Pebble Beach Golf Links is the headliner. Jack Neville and Douglas Grant, two amateur champions with no prior design experience, routed 18 holes along the Monterey coastline in 1919. The course measures 6,828 yards from the championship tees with a par of 72, and its greens average roughly 3,500 square feet, the smallest on the PGA Tour. Length is not the defense. Precision is. Nine holes play along the cliffs above the Pacific, and the stretch from the 6th through the 10th is among the finest consecutive runs of holes in American golf. The 7th, at 106 yards, is one of the shortest and most photographed holes on any championship course in the world. Tiger Woods won the 2000 U.S. Open here by fifteen strokes. The course collects moments like that because it creates the conditions for them.
Green fees sit at $695 as of April 1, 2026, with a $60 cart fee on top. Advance tee times require a two-night minimum stay at a Pebble Beach Resorts property. Non-resort guests can book within 48 hours of play, availability permitting.
Spyglass Hill Golf Course, designed by Robert Trent Jones Sr. in 1966, carries a course rating of 75.4 and a slope of 145, numbers that place it among the most difficult public-access courses in the country. The opening five holes move through coastal sand dunes before the routing enters Del Monte Forest for a demanding back nine through the pines.

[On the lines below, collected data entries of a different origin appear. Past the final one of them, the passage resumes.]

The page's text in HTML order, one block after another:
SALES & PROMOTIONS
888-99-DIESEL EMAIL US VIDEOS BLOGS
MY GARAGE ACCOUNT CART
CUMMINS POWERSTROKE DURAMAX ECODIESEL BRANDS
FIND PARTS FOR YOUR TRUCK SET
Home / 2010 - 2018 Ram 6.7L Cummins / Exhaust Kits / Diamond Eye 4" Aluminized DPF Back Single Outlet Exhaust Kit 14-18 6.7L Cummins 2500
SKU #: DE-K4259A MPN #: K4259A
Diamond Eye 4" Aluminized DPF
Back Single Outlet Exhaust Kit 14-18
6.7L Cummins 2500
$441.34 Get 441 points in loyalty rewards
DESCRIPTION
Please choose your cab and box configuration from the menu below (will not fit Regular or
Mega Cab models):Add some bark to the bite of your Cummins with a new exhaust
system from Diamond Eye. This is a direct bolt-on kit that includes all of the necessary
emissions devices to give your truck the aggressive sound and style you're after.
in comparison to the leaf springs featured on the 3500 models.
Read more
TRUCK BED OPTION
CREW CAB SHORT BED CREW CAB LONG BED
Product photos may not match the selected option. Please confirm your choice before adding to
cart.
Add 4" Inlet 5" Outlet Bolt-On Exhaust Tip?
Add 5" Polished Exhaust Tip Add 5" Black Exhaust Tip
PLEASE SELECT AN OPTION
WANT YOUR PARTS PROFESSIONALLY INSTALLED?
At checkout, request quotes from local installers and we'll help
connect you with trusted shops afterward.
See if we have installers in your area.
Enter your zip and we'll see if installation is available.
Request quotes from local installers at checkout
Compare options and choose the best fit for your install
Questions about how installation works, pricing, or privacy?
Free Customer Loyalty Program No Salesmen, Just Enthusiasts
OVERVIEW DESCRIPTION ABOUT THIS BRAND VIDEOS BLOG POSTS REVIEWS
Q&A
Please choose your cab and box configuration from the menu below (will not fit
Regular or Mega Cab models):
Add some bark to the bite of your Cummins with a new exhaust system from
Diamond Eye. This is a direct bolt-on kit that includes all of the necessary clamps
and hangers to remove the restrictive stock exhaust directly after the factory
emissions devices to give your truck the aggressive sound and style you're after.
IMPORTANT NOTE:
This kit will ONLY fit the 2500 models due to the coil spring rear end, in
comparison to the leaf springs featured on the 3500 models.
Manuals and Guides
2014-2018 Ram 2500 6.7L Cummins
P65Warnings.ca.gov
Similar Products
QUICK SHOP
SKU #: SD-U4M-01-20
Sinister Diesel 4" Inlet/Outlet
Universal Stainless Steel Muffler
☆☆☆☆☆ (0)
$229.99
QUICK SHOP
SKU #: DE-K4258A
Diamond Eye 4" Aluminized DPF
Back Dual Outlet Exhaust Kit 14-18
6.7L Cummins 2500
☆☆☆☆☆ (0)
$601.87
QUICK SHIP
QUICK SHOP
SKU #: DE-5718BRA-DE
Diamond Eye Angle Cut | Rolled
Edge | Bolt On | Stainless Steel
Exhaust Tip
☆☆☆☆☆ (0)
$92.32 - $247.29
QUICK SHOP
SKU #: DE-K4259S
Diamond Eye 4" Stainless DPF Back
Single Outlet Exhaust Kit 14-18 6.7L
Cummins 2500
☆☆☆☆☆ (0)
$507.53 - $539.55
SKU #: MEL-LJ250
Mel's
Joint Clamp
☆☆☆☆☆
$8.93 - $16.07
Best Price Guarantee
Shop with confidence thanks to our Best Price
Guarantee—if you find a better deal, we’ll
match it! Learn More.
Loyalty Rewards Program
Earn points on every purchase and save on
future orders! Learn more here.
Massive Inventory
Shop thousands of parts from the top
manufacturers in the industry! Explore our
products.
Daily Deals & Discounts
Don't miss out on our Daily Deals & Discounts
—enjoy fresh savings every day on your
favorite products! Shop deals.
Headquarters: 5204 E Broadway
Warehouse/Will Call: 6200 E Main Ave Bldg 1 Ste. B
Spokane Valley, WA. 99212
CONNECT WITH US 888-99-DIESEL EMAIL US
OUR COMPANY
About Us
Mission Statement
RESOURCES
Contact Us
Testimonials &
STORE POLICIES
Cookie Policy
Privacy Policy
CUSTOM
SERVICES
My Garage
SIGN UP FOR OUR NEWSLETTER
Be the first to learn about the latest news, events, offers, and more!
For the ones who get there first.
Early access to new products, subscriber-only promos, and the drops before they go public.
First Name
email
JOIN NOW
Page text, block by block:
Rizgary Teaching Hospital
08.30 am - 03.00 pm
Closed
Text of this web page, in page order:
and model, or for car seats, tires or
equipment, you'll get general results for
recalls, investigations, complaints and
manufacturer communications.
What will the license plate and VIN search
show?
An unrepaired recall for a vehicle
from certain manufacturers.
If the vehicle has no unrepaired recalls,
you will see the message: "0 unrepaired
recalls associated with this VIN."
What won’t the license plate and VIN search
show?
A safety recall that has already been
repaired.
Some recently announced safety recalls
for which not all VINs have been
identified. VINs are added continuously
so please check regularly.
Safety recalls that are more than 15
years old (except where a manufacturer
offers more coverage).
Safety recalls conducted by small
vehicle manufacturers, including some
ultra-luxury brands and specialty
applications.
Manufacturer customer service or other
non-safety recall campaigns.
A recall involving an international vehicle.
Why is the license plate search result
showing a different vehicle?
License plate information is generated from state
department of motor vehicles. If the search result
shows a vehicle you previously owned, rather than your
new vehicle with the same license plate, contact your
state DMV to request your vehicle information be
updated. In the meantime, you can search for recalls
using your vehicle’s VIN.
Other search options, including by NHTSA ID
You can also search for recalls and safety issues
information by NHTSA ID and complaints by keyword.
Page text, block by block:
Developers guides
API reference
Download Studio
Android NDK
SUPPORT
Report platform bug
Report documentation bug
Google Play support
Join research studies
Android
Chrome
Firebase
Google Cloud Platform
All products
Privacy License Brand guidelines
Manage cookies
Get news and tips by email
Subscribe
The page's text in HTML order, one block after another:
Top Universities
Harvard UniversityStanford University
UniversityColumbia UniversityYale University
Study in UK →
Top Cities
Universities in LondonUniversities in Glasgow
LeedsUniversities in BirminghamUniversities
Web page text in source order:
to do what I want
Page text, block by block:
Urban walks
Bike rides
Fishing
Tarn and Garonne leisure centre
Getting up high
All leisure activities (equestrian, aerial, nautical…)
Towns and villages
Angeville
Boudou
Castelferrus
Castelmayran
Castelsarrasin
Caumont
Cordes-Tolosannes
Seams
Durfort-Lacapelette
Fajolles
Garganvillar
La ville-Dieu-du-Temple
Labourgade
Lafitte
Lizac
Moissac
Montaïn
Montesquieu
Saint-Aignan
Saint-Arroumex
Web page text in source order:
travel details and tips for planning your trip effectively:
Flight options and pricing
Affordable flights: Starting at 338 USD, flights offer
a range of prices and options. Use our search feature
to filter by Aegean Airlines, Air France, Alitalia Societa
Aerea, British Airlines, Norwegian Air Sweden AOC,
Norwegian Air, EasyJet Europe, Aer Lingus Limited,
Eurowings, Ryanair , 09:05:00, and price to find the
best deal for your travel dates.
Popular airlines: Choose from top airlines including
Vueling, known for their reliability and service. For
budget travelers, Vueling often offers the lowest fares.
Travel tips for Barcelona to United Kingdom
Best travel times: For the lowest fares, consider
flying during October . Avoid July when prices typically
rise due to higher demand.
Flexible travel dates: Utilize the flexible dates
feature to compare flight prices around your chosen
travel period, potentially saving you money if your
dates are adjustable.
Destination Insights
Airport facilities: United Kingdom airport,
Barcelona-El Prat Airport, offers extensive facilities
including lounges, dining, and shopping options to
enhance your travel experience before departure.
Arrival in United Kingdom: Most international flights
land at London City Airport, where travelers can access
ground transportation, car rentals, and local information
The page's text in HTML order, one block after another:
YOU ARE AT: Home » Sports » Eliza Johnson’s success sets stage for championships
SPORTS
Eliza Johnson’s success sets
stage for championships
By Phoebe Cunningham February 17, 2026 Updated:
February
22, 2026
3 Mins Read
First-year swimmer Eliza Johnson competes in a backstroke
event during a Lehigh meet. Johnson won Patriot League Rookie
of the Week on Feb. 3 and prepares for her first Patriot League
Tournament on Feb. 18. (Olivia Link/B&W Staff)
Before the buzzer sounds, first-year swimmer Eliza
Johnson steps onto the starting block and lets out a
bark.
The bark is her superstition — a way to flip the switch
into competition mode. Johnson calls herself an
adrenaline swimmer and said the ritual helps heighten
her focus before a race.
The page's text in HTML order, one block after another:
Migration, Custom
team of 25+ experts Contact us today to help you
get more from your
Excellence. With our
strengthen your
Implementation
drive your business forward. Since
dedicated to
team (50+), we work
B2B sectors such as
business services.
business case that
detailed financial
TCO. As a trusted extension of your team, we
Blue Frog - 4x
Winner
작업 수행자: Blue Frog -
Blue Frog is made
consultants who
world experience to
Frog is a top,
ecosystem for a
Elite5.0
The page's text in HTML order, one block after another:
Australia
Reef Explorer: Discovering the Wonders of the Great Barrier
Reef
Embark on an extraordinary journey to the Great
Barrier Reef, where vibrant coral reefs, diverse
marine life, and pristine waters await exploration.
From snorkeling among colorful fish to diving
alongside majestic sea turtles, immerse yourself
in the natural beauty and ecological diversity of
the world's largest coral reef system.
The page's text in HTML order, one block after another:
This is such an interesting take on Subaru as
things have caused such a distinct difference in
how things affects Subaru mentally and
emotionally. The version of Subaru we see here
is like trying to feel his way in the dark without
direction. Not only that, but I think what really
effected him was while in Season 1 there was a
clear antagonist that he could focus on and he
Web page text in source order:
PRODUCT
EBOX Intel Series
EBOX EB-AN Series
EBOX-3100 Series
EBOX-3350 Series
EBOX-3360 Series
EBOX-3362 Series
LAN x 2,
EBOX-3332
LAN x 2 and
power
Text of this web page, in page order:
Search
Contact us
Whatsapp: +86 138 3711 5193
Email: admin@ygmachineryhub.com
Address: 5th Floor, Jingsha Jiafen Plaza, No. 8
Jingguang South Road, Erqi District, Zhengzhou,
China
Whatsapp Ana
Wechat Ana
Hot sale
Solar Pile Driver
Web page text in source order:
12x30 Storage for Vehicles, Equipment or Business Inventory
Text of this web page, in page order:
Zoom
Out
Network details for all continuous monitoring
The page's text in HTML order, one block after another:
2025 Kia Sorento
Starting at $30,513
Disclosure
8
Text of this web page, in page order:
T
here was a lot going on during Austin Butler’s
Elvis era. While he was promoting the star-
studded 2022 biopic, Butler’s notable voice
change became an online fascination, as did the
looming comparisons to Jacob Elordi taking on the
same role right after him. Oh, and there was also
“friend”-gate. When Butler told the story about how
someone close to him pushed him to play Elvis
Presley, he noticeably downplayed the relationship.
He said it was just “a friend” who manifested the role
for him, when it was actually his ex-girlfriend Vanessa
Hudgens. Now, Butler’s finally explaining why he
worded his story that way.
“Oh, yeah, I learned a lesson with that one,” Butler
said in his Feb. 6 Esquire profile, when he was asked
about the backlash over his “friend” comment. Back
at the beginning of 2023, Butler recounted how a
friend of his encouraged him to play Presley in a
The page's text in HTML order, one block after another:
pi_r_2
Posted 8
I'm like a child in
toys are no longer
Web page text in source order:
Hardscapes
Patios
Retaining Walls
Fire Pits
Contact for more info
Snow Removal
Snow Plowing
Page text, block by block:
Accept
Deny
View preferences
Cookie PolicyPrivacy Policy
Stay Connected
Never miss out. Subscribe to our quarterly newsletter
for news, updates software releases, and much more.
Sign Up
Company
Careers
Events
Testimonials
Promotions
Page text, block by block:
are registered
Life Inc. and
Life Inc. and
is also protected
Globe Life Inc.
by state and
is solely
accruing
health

At $525, Spyglass represents a meaningful discount from Pebble Beach while delivering a round that many experienced golfers consider the more complete architectural test.
The Links at Spanish Bay, a collaboration between Robert Trent Jones Jr., Tom Watson, and Sandy Tatum, opened in 1987 as a links-style layout along the Pacific. The daily bagpiper at sunset became one of the peninsula's defining rituals. Spanish Bay closes on March 18, 2026, for a comprehensive renovation by Gil Hanse and Jim Wagner, with an estimated reopening 13 months later. The course will return as something new, and the Hanse involvement suggests it will return as something substantially different. Until then, the peninsula operates with two Pebble Beach Company courses rather than three, a factor that affects both tee time availability and itinerary planning.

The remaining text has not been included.